In the years I worked as a consultant specializing in SQL Server administration and tuning, I frequently fielded questions from customers about how to best manage databases in development and test environments. Now that I talk to folks about database DevOps, I have these conversations even more often.
These questions come up often because it’s common—and very easy– for database environments become a management nightmare for development and testing purposes.
This pain is often a result of the requirements which are set by stakeholders.
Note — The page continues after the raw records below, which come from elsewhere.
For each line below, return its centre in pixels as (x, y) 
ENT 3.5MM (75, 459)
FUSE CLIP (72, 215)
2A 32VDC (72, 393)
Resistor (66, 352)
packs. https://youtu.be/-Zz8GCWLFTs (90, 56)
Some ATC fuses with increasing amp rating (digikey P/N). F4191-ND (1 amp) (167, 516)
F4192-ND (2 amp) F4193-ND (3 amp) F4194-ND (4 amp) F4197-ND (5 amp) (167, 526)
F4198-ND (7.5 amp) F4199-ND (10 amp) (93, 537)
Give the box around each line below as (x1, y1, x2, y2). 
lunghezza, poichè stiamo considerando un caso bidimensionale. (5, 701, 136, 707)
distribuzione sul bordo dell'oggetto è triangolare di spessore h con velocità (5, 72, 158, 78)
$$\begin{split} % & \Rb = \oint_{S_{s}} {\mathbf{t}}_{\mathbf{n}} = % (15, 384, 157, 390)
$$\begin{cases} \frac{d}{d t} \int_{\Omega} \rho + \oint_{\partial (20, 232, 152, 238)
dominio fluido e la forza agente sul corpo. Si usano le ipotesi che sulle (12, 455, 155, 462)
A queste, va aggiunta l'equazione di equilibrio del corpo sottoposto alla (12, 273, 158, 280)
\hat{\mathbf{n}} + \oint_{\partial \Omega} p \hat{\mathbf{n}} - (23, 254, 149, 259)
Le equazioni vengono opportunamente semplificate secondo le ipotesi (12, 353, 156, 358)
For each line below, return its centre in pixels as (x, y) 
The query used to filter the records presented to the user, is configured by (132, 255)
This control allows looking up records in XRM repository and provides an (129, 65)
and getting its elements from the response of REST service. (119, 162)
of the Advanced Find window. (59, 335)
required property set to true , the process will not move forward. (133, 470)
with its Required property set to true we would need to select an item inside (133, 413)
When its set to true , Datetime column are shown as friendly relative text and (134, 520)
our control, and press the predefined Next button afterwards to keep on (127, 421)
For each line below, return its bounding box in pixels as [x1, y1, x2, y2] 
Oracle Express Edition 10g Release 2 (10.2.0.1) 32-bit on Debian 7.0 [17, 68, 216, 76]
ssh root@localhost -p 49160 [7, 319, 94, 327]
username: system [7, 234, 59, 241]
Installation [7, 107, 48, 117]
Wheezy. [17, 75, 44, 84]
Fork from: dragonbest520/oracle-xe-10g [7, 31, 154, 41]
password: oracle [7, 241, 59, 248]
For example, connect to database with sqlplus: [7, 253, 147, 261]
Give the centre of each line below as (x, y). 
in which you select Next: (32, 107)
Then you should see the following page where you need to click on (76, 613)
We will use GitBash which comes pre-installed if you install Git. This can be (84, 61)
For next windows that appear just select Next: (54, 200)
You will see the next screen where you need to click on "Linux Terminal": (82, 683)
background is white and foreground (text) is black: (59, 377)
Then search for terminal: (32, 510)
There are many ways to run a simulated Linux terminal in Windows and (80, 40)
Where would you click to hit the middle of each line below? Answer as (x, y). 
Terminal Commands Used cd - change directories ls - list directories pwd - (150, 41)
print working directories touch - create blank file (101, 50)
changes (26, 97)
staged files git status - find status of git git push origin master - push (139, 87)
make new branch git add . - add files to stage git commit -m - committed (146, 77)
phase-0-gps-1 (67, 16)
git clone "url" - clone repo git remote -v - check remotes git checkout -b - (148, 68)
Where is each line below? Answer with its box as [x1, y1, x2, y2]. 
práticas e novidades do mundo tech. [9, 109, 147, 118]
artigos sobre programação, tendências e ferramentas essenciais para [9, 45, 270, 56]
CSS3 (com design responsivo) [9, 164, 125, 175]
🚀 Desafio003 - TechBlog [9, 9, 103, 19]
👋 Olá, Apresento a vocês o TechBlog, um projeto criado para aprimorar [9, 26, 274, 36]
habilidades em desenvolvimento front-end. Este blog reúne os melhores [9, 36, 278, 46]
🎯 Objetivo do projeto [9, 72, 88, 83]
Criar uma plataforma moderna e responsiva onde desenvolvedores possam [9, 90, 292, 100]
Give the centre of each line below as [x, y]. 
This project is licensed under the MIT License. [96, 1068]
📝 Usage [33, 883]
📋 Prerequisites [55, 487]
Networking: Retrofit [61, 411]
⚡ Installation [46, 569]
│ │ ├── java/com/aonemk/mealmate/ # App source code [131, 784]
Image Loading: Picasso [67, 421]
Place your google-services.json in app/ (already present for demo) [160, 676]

While all of these requirements individually sound sensible, they add up to trouble:
- Database Administrators believe that databases in development and test environments should be as production-like as possible for performance testing
- Senior managers in IT and Software Engineering require development and test environments to be resilient so that work is not blocked by the failure of a single component
- Leaders in IT require the use of platforms for cost-savings techniques—commonly this is still virtualization when it comes to databases– wherever possible in development in test
When combined, these requirements lead to database environments which are more complex than production. These environments are tricky to manage and often perform poorly.
It is common for datasets used for development and test purposes in these environments to fall out of date, and it’s also common for processes to refresh the database to take a significant amount of time, requiring IT staff to work outside of hours and/or stalling development work while the data refresh is in progress.
SQL Server Availability Groups are often implemented due to requirements 1 and 2
Availability Groups are tricky to manage and troubleshoot even in a production environment. Adding these into a development or test environment typically backfires.
Generally, it is acceptable to have slower storage and less bandwidth in these environments. This additional latency easily causes failures in Availability Groups and adds more problems into these environments than it solves.
Things get even worse when requirement 3, the need to optimize for cost-savings, enters into the picture. The combination of Availability Groups with virtualization technology increases the complexity of the environment significantly.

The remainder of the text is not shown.